“So, will you still be able to do your fellowship?”

This question pervaded many conversations I had in March, April, and May, as I prepared to make a cross-country move in June. Let me rewind though, and explain why I was being asked this question.

At the end of February, I accepted a one-year fellowship with The Patterson Foundation (TPF), a fully-endowed, mid-sized, charitable foundation in Sarasota, Florida that is truly leading the way in community- and trust-based philanthropy. From an outsider’s perspective, it seemed risky. Here I was, with a house, friends and family close by, and a stable marketing and communications position at the only school of philanthropy in the world. I not only worked at this university, but I was also a master’s degree student and finishing up my last semester of grad school.

But to me, after I had been offered this opportunity, there was no question in my mind what my answer would be. (I actually knew my answer in the Sarasota airport after leaving my in-person interview, if I was lucky enough to receive an offer.) For 2.5 years, I’ve studied philanthropy and the power it can have. I’ve listened to speakers, experts, scholars, organizations, and communities speak about the impact and potential, vital effects of engaging and encouraging everyday individuals to give back. I’ve learned about innovative approaches, community-based work, and how people, organizations, and communities can foster real change.

So, the real question was, why wouldn’t I say yes? I was given a marvelous way to dive into the work of a well-respected foundation and its many amazing partners. There was no doubt in my mind that I would be in Sarasota in June.

However, to return to the question above, doubts sprang into friends’ and family members’ minds once COVID-19 struck.
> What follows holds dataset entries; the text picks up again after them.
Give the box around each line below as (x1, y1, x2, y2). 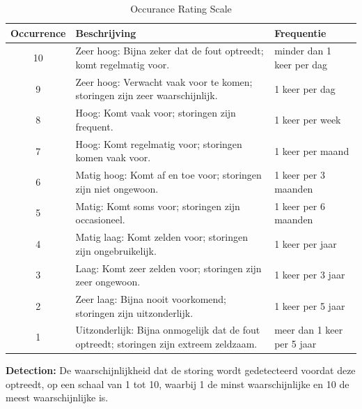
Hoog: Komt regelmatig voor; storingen (75, 136, 242, 151)
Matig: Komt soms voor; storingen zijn (75, 198, 240, 213)
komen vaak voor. (75, 150, 151, 165)
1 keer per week (274, 112, 341, 127)
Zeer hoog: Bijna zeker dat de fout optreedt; (75, 43, 264, 58)
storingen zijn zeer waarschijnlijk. (75, 88, 218, 103)
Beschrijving (75, 25, 136, 40)
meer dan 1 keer (274, 322, 343, 337)

After seeing a horrible health crisis, devastating job losses, and an economic downturn (now deemed a recession), my network asked me if my offer still stood. I’ve heard stories of rescinded job opportunities, but with knowledge about TPF from my interviews and discussions with co-workers and classmates, I believed that there was no way they would revoke the offer.

Nevertheless, I decided it wouldn’t hurt to ask if there was even the slightest chance that my offer would be rescinded.

The response? The firmest and most relieving “no” I’ve ever professionally heard. Not only was I invested in TPF and ready to move cross-country with my husband and two cats, but TPF was invested in me and the potential that I will have in philanthropy in the future. It’s reassuring to know entering into my year here that I can place ultimate trust in this organization and its people, and know that I will be a better person and philanthropist if I do.

Fast forward several months, and I have arrived in Sarasota and begun working at TPF. It’s a thrill for me to finally be here, utilizing my philanthropic studies degree while learning from the incredible people in this organization and community.

In other words, I’m here, I’m energized, and I’m ready to get to work.

Comments (2)

  • Beth Duda

    Beth Duda

    26 June 2020 at 13:29 | #

    Welcome, Abby! So happy to have you part of a team dedicated to caring, connecting, collaborating, contributing, and creating.

    reply

  • Anne Camille Talley

    Anne Camille Talley

    04 July 2020 at 07:28 | #

    Welcome, indeed, Abby. At this stage in your career, I can hardly imagine a better place to be. The Patterson Foundation is a true leader in philanthropy.